The material below has pictures in it. Set down only the lines from the line containing "thus can easily" through the line containing "Implementation and Results [126, 214]", word for word, and leave the pictures behind.

■ EXTRACTED ENTRIES:

▼

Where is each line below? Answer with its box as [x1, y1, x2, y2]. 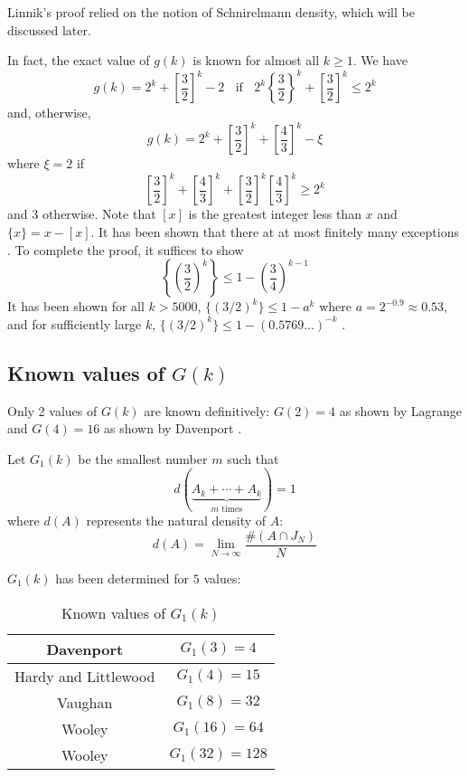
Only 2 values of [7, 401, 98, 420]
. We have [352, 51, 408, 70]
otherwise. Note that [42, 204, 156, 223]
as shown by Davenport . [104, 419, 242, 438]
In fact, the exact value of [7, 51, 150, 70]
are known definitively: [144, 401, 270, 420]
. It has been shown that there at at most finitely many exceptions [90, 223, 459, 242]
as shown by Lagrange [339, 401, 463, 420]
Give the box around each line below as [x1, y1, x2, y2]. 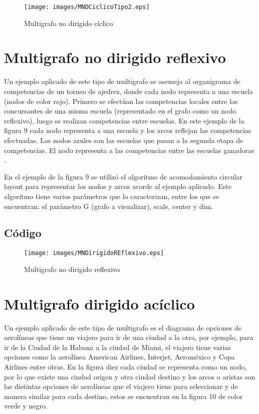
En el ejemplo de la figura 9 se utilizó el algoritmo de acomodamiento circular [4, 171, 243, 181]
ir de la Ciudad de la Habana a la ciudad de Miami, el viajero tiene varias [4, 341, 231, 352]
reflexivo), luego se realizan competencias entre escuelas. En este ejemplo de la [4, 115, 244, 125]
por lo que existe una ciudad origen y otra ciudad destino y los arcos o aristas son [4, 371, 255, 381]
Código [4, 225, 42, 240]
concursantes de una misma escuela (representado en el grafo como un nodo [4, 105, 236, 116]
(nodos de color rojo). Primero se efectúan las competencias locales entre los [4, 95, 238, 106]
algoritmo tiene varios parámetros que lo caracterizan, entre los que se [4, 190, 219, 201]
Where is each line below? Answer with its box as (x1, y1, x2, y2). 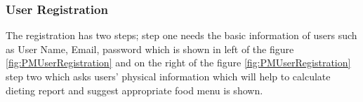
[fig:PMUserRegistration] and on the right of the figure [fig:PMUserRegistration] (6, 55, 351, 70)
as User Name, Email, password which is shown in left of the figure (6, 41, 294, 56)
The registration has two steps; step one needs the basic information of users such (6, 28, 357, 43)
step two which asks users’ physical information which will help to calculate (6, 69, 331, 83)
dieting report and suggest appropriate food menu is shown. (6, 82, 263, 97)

▲
▼

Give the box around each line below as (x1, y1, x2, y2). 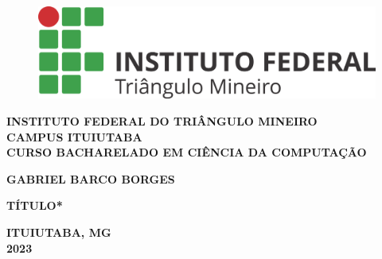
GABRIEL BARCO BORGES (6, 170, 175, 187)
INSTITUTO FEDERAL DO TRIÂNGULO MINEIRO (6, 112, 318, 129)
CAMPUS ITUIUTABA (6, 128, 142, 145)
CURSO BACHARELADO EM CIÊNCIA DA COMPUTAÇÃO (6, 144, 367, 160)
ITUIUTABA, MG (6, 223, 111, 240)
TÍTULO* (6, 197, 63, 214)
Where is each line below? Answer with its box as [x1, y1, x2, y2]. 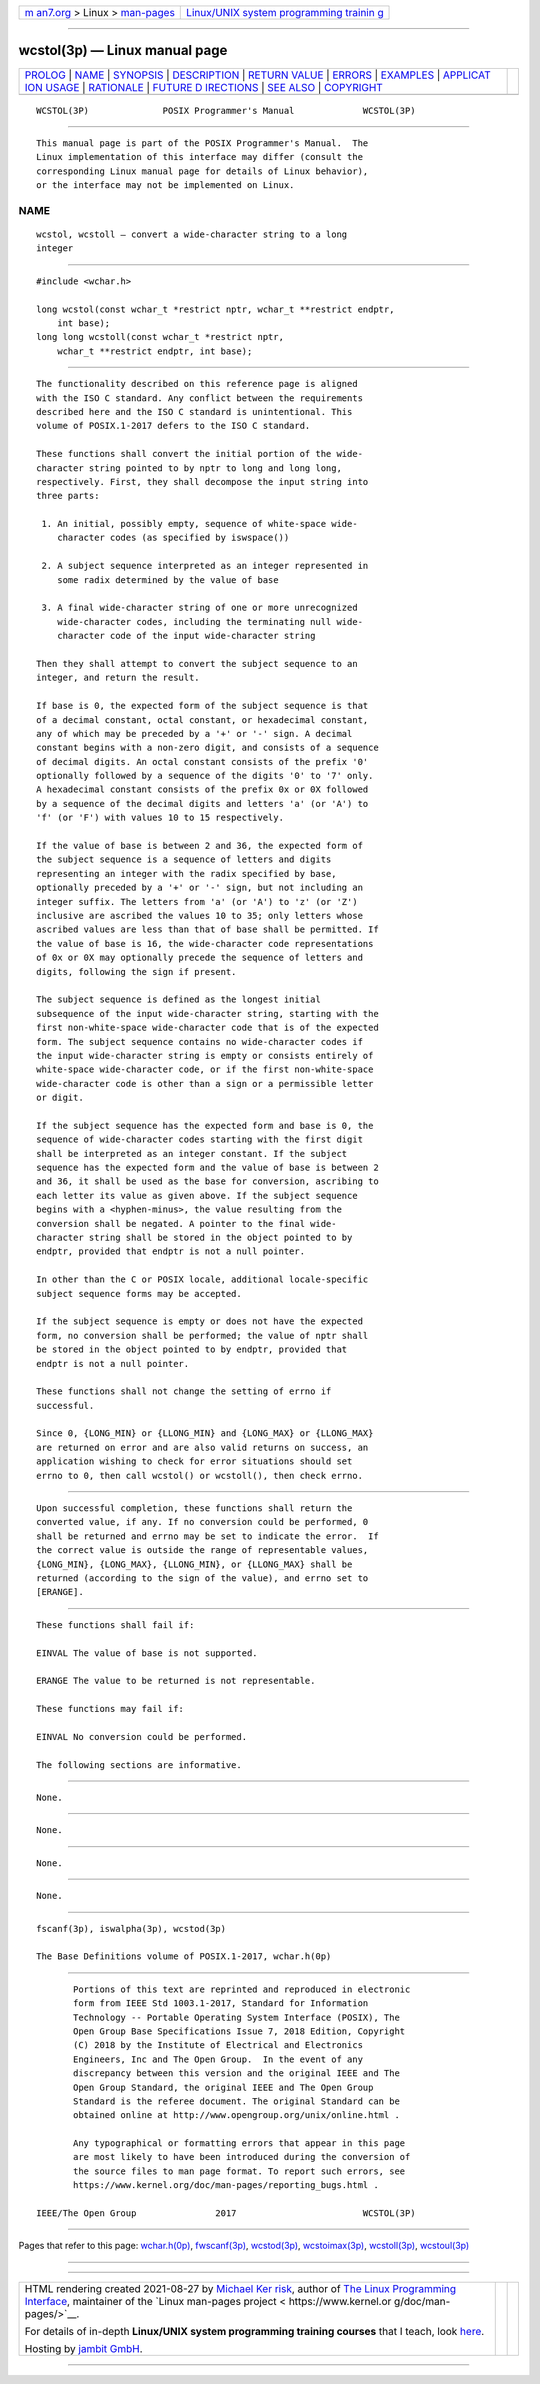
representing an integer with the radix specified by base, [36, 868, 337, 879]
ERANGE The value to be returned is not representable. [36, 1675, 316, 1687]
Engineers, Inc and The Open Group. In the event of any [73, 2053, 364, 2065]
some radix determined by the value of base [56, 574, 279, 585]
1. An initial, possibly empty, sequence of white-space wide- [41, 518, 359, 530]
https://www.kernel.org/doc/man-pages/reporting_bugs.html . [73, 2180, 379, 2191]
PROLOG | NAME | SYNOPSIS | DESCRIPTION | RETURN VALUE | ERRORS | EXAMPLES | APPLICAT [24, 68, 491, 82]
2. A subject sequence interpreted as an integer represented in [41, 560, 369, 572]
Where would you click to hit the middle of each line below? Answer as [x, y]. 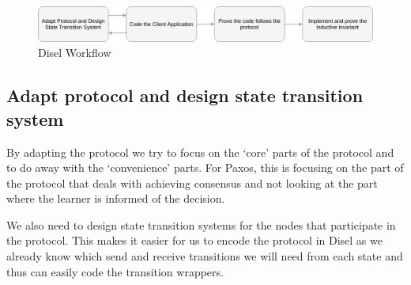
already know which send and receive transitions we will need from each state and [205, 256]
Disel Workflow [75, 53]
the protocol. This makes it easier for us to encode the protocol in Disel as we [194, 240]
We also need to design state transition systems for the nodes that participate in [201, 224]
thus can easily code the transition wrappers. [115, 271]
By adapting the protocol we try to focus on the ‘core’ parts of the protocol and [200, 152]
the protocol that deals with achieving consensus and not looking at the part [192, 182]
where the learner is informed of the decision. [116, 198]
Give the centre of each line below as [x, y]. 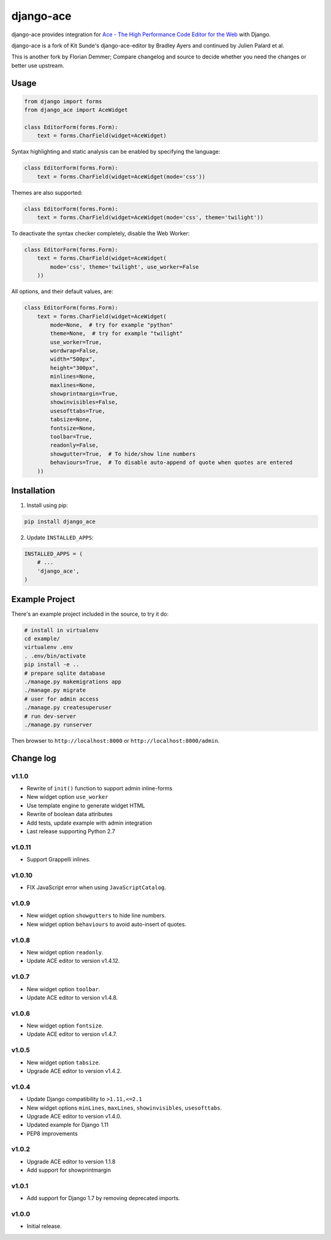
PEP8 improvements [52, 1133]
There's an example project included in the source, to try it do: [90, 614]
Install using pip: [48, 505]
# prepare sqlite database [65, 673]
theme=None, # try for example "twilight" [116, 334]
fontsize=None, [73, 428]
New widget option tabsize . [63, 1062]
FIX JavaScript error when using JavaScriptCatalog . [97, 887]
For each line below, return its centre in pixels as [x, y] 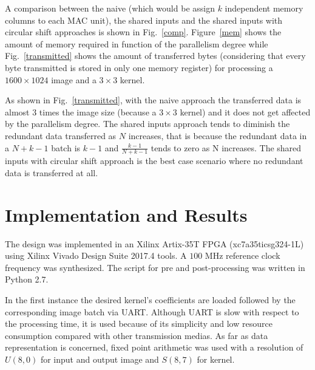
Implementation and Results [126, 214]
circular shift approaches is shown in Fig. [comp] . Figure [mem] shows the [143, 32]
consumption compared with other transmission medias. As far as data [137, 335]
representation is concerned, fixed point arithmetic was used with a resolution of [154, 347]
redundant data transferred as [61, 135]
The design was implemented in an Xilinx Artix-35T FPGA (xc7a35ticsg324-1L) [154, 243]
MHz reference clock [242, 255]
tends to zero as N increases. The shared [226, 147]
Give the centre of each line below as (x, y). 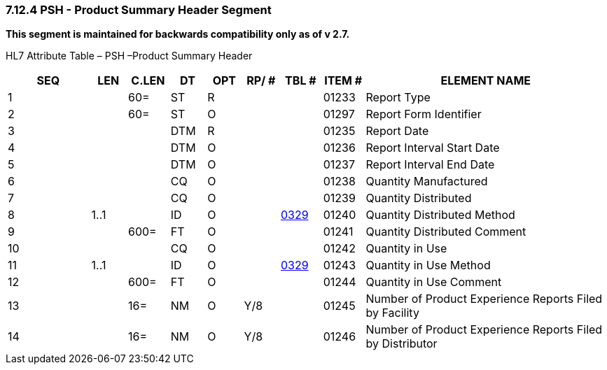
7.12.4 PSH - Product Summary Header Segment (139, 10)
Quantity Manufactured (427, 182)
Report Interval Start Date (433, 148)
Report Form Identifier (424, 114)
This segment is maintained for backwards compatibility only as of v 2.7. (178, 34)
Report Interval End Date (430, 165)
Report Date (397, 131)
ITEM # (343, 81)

▲

■ OUTPUT OF THE TASK:
thus can easily code the transition wrappers. [115, 271]
By adapting the protocol we try to focus on the ‘core’ parts of the protocol and [200, 152]
the protocol that deals with achieving consensus and not looking at the part [192, 182]
where the learner is informed of the decision. [116, 198]
Give the centre of each line below as [x, y]. 
PEP8 improvements [52, 1133]
There's an example project included in the source, to try it do: [90, 614]
Install using pip: [48, 505]
# prepare sqlite database [65, 673]
theme=None, # try for example "twilight" [116, 334]
fontsize=None, [73, 428]
New widget option tabsize . [63, 1062]
FIX JavaScript error when using JavaScriptCatalog . [97, 887]
For each line below, return its centre in pixels as [x, y] 
Implementation and Results [126, 214]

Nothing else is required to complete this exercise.